Challenges and Evolving Perspectives

Despite its enduring influence, the arthritogenic peptide hypothesis has faced scrutiny and evolutionSpondyloarthritis and the Human Leukocyte Antigen (HLA). Some researchers argue that while peptide presentation is central, the "quantitative not qualitative" aspect of peptide binding might be more relevant. This suggests that it's not necessarily the unique nature of the peptide itself, but rather the sheer quantity or altered processing and presentation of common peptides by HLA-B27 that drives pathogenesis作者：P Bowness·2015·被引用次数：365—A number of lines of evidence, summarized in table 3, support thearthritogenic peptide hypothesis. Firstly HLA-B27-restricted CD8 T cell responses have ....

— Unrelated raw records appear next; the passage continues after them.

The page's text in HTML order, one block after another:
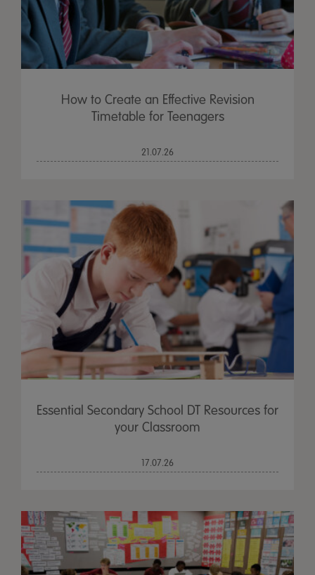
How to Create an Effective Revision
Timetable for Teenagers
21.07.26
Essential Secondary School DT Resources for
your Classroom
17.07.26

Furthermore, other hypotheses, such as the misfolding hypothesis (which focuses on the abnormal folding of HLA-B27 and its downstream effects like endoplasmic reticulum stress) and the role of gut microbiota, are also being explored as complementary or alternative explanations for SpA. Recent evidence continues to strongly support the arthritogenic peptide hypothesis, often integrating it with these other concepts to provide a more comprehensive understanding of SpA pathogenesis.

Conclusion

The arthritogenic peptide hypothesis remains a pivotal concept in understanding the complex etiology of spondyloarthritis. It highlights the critical interplay between genetic predisposition (HLA-B27) and environmental triggers (peptides), suggesting that the unique way HLA-B27 presents certain peptides is a key factor in initiating and perpetuating joint inflammationHuman Leukocyte Antigen (HLA) B27 Allotype-Specific .... While ongoing research refines our understanding and explores additional contributing factors, the core principle that specific peptide presentation by HLA-B27 can lead to disease continues to guide therapeutic strategies and deepen our insight into these debilitating inflammatory conditionsRevisiting the Arthritogenic Peptide Theory.